I’m the type of person that when something’s wrong or bothering me, I don’t tell anyone. I don’t tell anyone because talking about it makes it real. Talking about it releases it into the universe for other people to talk about and form opinions on and I don’t like that. Keeping things inside keeps them safe, but it also takes a toll on the person keeping it in. So, I’m going to try something different.
We found out yesterday that Weevil has an enlarged heart. It’s almost twice the size it should be.
I knew something wasn’t right the first time I picked him up last June. You can literally feel his heart vibrating inside his chest – we took him to Dr. Felix, and discovered that our sweet Weevil had a heart murmur. We were told to keep a close eye on him, limit his physical activity, and continue life as normal. It worried me, of course, but I knew we couldn’t change it, so I pushed it to the back of my mind.
He’d been acting droopy and anxious the past couple of days, so I called Dr. Felix. He thought it was best to go ahead and bring him in, just to check. He decided to do an X-ray and that’s when we found out about the enlargement.

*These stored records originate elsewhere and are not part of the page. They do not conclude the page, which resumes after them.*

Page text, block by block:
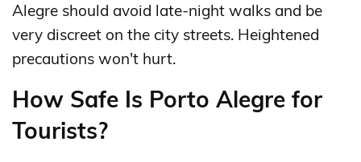
Alegre should avoid late-night walks and be
very discreet on the city streets. Heightened
precautions won't hurt.
How Safe Is Porto Alegre for
Tourists?
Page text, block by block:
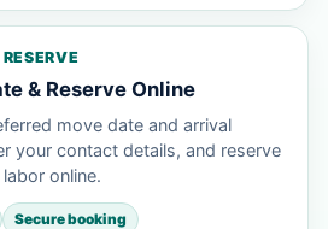
& Reserve Online
move date and arrival
your contact details, and reserve
online.
Secure booking
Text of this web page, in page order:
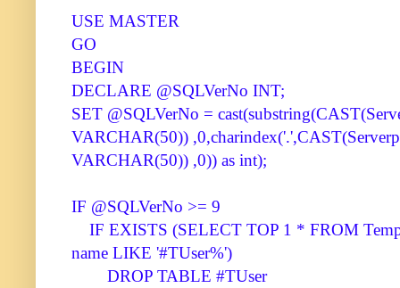
USE MASTER
GO
BEGIN
DECLARE @SQLVerNo INT;
SET @SQLVerNo =
VARCHAR(50))
VARCHAR(50)) ,0)) as int);
IF @SQLVerNo >= 9
IF EXISTS (SELECT TOP 1 * FROM
name LIKE '#TUser%')
DROP TABLE #TUser
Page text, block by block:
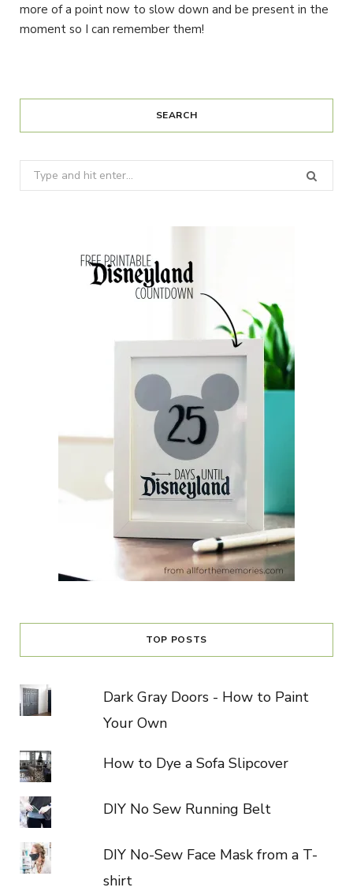
more of a point now to slow down and be present in the
moment so I can remember them!
SEARCH
Search
TOP POSTS
Dark Gray Doors - How to Paint
Your Own
How to Dye a Sofa Slipcover
DIY No Sew Running Belt
DIY No-Sew Face Mask from a T-
shirt
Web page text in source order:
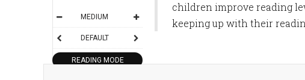
MEDIUM
DEFAULT
READING MODE
children improve reading
keeping up with their
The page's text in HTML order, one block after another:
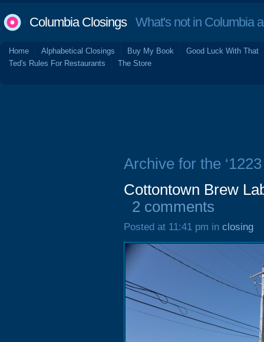
Columbia ClosingsWhat's not in Columbia
Home Alphabetical Closings Buy My Book
Good Luck With That
Ted's Rules For Restaurants
The Store
Archive for the
Cottontown Brew
2 comments
Posted at 11:41 pm in closing
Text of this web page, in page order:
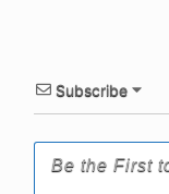
Subscribe
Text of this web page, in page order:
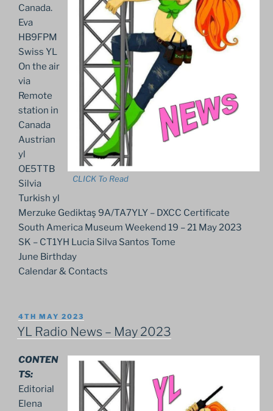
CLICK To Read
Canada.
Eva
HB9FPM
Swiss YL
On the air
via
Remote
station in
Canada
Austrian
yl
OE5TTB
Silvia
Turkish yl
Merzuke Gediktaş 9A/TA7YLY – DXCC Certificate
South America Museum Weekend 19 – 21 May 2023
SK – CT1YH Lucia Silva Santos Tome
June Birthday
Calendar & Contacts
POSTED
ON
4TH MAY 2023
YL Radio News – May 2023
CONTEN
TS:
Editorial
Elena
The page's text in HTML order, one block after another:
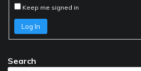
Keep me signed in
Log In
Search
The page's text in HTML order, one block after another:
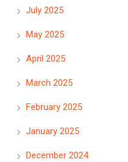
July 2025
May 2025
April 2025
March 2025
February 2025
January 2025
December 2024
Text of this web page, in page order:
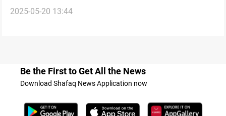
Legally invalid
2025-05-20 13:44
Be the First to Get All the News
Download Shafaq News Application now
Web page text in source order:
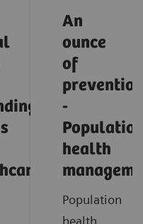
An
ounce
of
prevention
-
health
Population
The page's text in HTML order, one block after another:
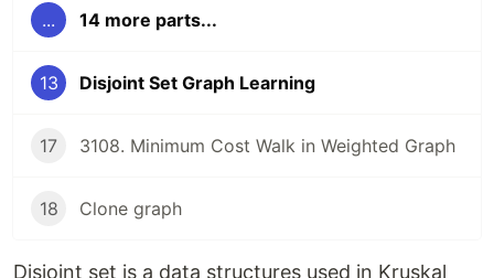
... 14 more parts...
13 Disjoint Set Graph Learning
17 3108. Minimum Cost Walk in Weighted Graph
18 Clone graph
Disjoint set is a data structures used in Kruskal
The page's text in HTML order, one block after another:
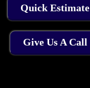
Quick Estimate
Give Us A Call
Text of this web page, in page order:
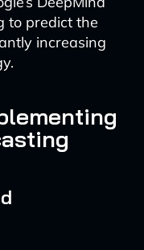
to predict the
increasing
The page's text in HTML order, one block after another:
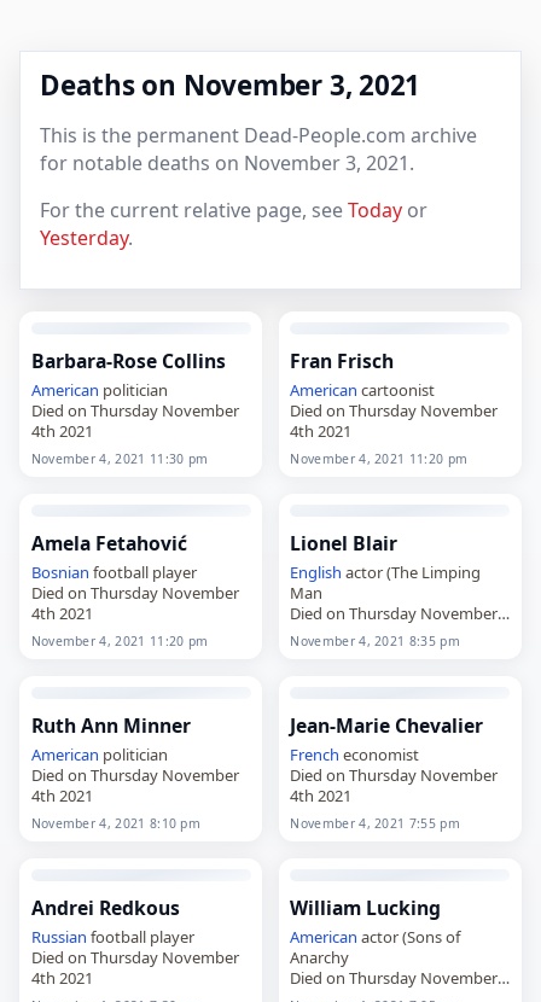
Deaths on November 3, 2021
This is the permanent Dead-People.com archive
for notable deaths on November 3, 2021.
For the current relative page, seeToday or
Yesterday.
Barbara-Rose Collins
American politician
Died on Thursday November
4th 2021
November 4, 2021 11:30 pm
Fran Frisch
American cartoonist
Died on Thursday November
4th 2021
November 4, 2021 11:20 pm
Amela Fetahović
Bosnian football player
Died on Thursday November
4th 2021
November 4, 2021 11:20 pm
Lionel Blair
English actor (The Limping
Man
Died on Thursday November
4th 2021
November 4, 2021 8:35 pm
Ruth Ann Minner
American politician
Died on Thursday November
4th 2021
November 4, 2021 8:10 pm
Jean-Marie Chevalier
French economist
Died on Thursday November
4th 2021
November 4, 2021 7:55 pm
Andrei Redkous
Russian football player
Died on Thursday November
4th 2021
William Lucking
American actor (Sons of
Anarchy
Died on Thursday November
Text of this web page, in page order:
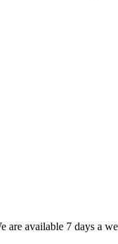
are available 7 days a
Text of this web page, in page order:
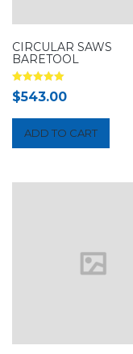
CIRCULAR SAWS
BARETOOL
Rated
5.00
$543.00
ADD TO CART
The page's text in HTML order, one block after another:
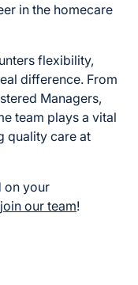
in the homecare
flexibility,
difference. From
Managers,
team plays a vital
quality care at
on your
join our team!
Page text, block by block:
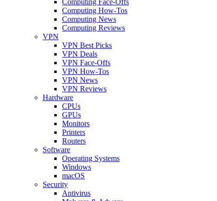
Computing How-Tos
Computing News
Computing Reviews
VPN
VPN Best Picks
VPN Deals
VPN Face-Offs
VPN How-Tos
VPN News
VPN Reviews
Hardware
CPUs
GPUs
Monitors
Printers
Routers
Software
Operating Systems
Windows
macOS
Security
Antivirus
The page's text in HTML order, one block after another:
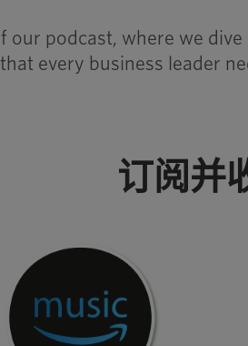
our podcast, where we
every business leader
订阅并
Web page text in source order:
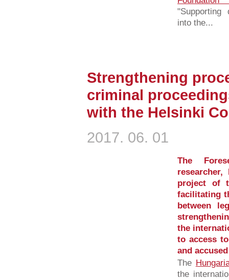
"Supporting
into the...
Strengthening
criminal
with the Helsinki
2017. 06. 01
The
project of
facilitating
between
the
to access
and
The
the
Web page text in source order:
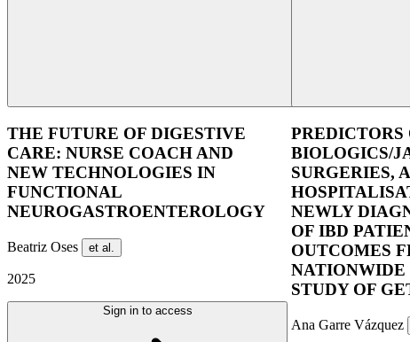
THE FUTURE OF DIGESTIVE
CARE: NURSE COACH AND
NEW TECHNOLOGIES IN
FUNCTIONAL
NEUROGASTROENTEROLOGY
Beatriz Oses et al.
2025
Sign in to access
PREDICTORS
BIOLOGICS/
SURGERIES,
NEWLY
OF IBD
OUTCOMES
STUDY OF
Ana Garre Vázquez
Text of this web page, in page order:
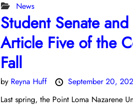
News
Student Senate
Article Five of the
Fall
by Reyna Huff September 20,
Last spring, the Point Loma Nazarene
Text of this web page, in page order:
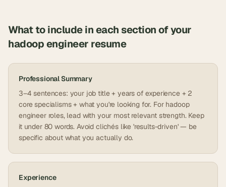
What to include in each section of your
hadoop engineer resume
Professional Summary
3–4 sentences: your job title + years of experience + 2
core specialisms + what you're looking for. For hadoop
engineer roles, lead with your most relevant strength. Keep
it under 80 words. Avoid clichés like 'results-driven' — be
specific about what you actually do.
Experience
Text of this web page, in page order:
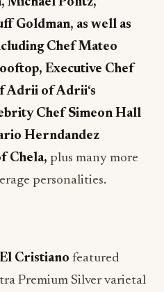
Goldman, as well as
Chef Mateo
Executive Chef
Adrii of Adrii‘s
Chef Simeon Hall
Herndandez
Chela, plus many more
personalities.
Cristiano featured
Premium Silver varietal
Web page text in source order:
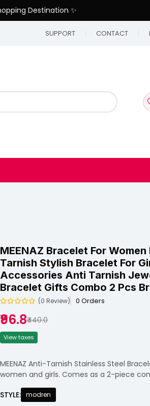
Destination ✨
SUPPORT CONTACT
MEENAZ Bracelet For
Tarnish Stylish Bracelet For
Accessories Anti Tarnish
Bracelet Gifts Combo 2 Pcs
(0 Review) 0 Orders
₹96.8₹440.0
View taxes
MEENAZ Anti-Tarnish Stainless Steel
women and girls. Comes as a 2-piece
STYLE: modren
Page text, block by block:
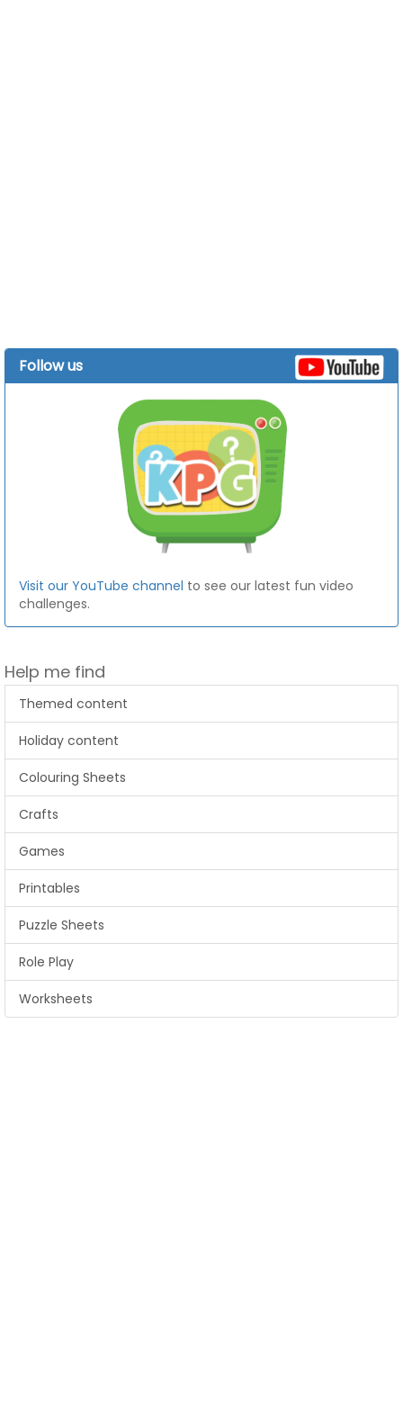
Follow us
Visit our YouTube channel to see our latest fun video
challenges.
Help me find
Themed content
Holiday content
Colouring Sheets
Crafts
Games
Printables
Puzzle Sheets
Role Play
Worksheets
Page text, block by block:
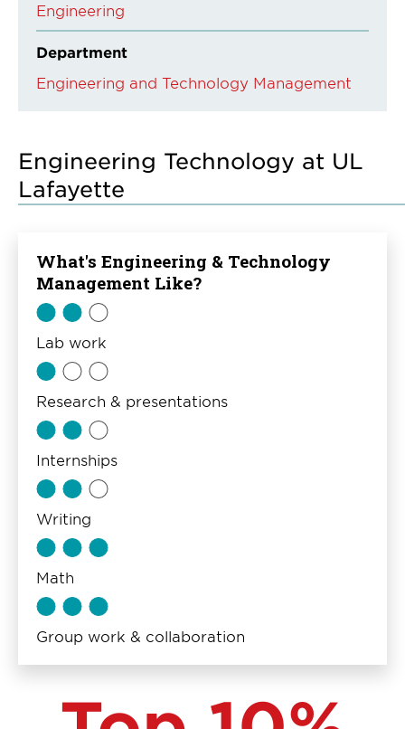
Engineering
Department
Engineering and Technology Management
Engineering Technology at UL
Lafayette
What's Engineering & Technology
Management Like?
Lab work
Research & presentations
Internships
Writing
Math
Group work & collaboration
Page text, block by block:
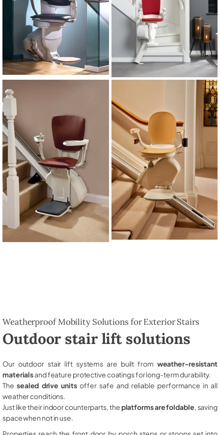
Weatherproof Mobility Solutions for Exterior Stairs
Outdoor stair lift solutions
Our outdoor stair lift systems are built from weather-resistant
materialsand feature protective coatings for long-term durability.
The sealed drive unitsoffer safe and reliable performance in all
weather conditions.
Just like their indoor counterparts, theplatforms are foldable , saving
space when not in use.
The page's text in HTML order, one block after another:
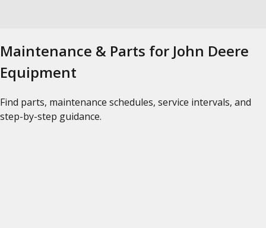
Maintenance & Parts for John Deere
Equipment
Find parts, maintenance schedules, service intervals, and
step-by-step guidance.
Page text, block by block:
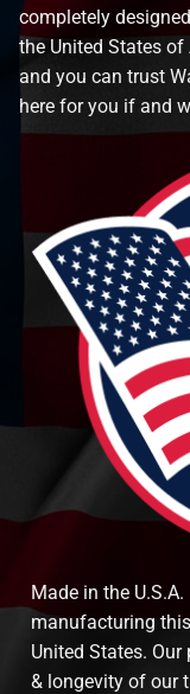
completely
the United States
and you can trust
here for you if and
Made in the
manufacturing
United States.
& longevity of our
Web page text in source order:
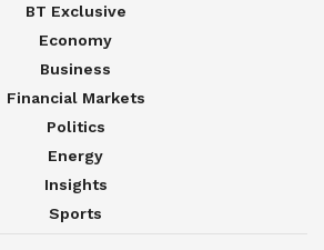
BT Exclusive
Economy
Business
Financial Markets
Politics
Energy
Insights
Sports
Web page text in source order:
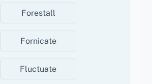
Forestall
Fornicate
Fluctuate
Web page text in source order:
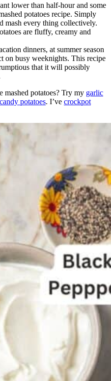
lower than half-hour and some
potatoes recipe. Simply
mash every thing collectively.
are fluffy, creamy and
dinners, at summer season
on busy weeknights. This recipe
that it will possibly
mashed potatoes? Try my garlic
potatoes. I’ve crockpot
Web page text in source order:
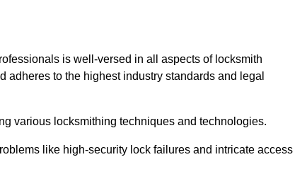
is well-versed in all aspects of locksmith
to the highest industry standards and legal
various locksmithing techniques and technologies.
like high-security lock failures and intricate access
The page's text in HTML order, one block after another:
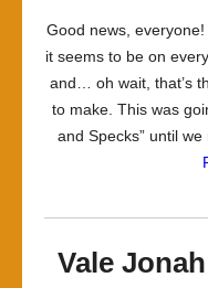
Good news,
it seems to be on
and… oh wait, that’s
to make. This was
and Specks” until we
Vale
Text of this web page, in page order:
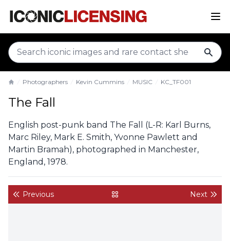
Photographers Kevin Cummins MUSIC KC_TF001
The Fall
English post-punk band The Fall (L-R: Karl Burns,
Marc Riley, Mark E. Smith, Yvonne Pawlett and
Martin Bramah), photographed in Manchester,
England, 1978.
Previous back to gallery Next
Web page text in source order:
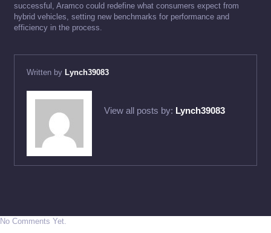
successful, Aramco could redefine what consumers expect from
hybrid vehicles, setting new benchmarks for performance and
efficiency in the process.
Written by Lynch39083
View all posts by: Lynch39083
No Comments Yet.
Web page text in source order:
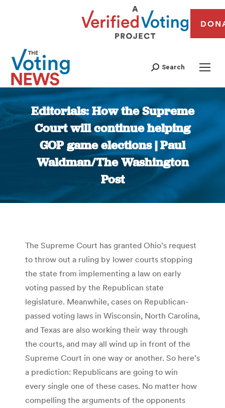
Search
Editorials: How the Supreme
Court will continue helping
GOP game elections | Paul
Waldman/The Washington
Post
You are here:
The Supreme Court has granted Ohio’s request
to throw out a ruling by lower courts stopping
the state from implementing a law on early
voting passed by the Republican state
legislature. Meanwhile, cases on Republican-
passed voting laws in Wisconsin, North Carolina,
and Texas are also working their way through
the courts, and may all wind up in front of the
Supreme Court in one way or another. So here’s
a prediction: Republicans are going to win
every single one of these cases. No matter how
compelling the arguments of the opponents

I’ve said it 100 times and I’ll say it 100 million more. Dr. Felix is the best vet in the entire world. I have a very special relationship with Dr. Felix. We’ve laughed together, we’ve cried together, he’s held my hand through many-an-emergency. I never have to worry that my dogs aren’t going to get the best treatment possible when they visit him. I trust his judgement wholeheartedly. He could tell me the world was flat and I’d believe him. He’s never once made me feel stupid for bringing Aphid in for a broken toenail. He’s never laughed at me as I freak out over the most minor things. He’s not only brilliant and comforting, but he understands. We’ve had many heart-to-hearts about how we “love too hard.” Give me a dog and I’m going to love it with my whole heart my whole life. I’m going to do everything possible to make sure it has the best life a dog could possibly have. I never wanted to be that girl that was obsessed with her dogs. I think it’s the number one sign of a loser. I wish I could view a dog as “just a dog” and not be so attached to them. It’s dangerous to be this attached to something, because I know eventually I’m going to have to live without them.
We don’t know Weevil’s history. He was caught in a coyote trap in South Georgia last summer. Thankfully, a friend of ours was there for a class and rescued him. She took him in, fed him, took him to a vet. She’s Weevil’s angel. We’d been looking for a Beagle puppy for awhile, but didn’t want to buy from a breeder when there’s so many other dogs that need good homes. Luckily, Mickey that works at the farm put us in contact with Weevil’s rescuer and it was love at first sight. Weevil lives with Tom and he is obsessed. He loves his daddy. Which is only fair, because I don’t know if Aphid’s ever gotten more than 3 feet from me when we’re home. He’d ride on my shoulder if he could fit.
So Dr. Felix sat me down and explained the situation. An enlarged heart isn’t an automatic death sentence, but it’s also not good. I know that because my grandparents had a German Shepherd that died at three from an enlarged heart. There’s no treatment for it. Likely, Weevil was the runt of the litter and it just formed wrong. I think I’ve probably sat down at my computer no less than 100 times between now and yesterday to Google it and find out more information. But I refuse to do that. We don’t know what the future holds. We’re not in control of that and neither are those numbskulls that have the time to sit online and write about the “worst-case-scenarios.” I want to know everything and feel in control of this, but I’m not the one in control. I’m worried. I’m sad. But I’m not going to let it consume me. Go read Matthew 11:28.
I do know that we’re going to continue to give our Weevil the best life possible. He’s already feeling better and has been playing with his brothers all morning. He rode out to the farm with his daddy this morning. He dumped his food bowl on the floor. He’s busy being destructive which means he’s being Weevil.
I’m going to continue kissing that big forehead. I’m not going to stop burying my face in those big ears. I won’t stop looking into those big droopy eyes and having to stop what I’m doing to scoop him up and love on him. I’m going to keep threatening to spank him each time he chews up another shoe or tears down another set of blinds. And I know he’ll always be able to get out of said spanking with one look and that wagging tail. I’ll still sprinkle cheese on his food. I’ll still hold out my hand for him to give me high fives. I’ll love him even more because of that big heart. He’ll keep having his own chair at the dinner table. We’re going to continue to love him with our whole hearts for our whole lives and that will be enough.
I snapped this at the farm yesterday right after his vet visit. He loves his daddy but I think his daddy’s pretty smitten with him, too.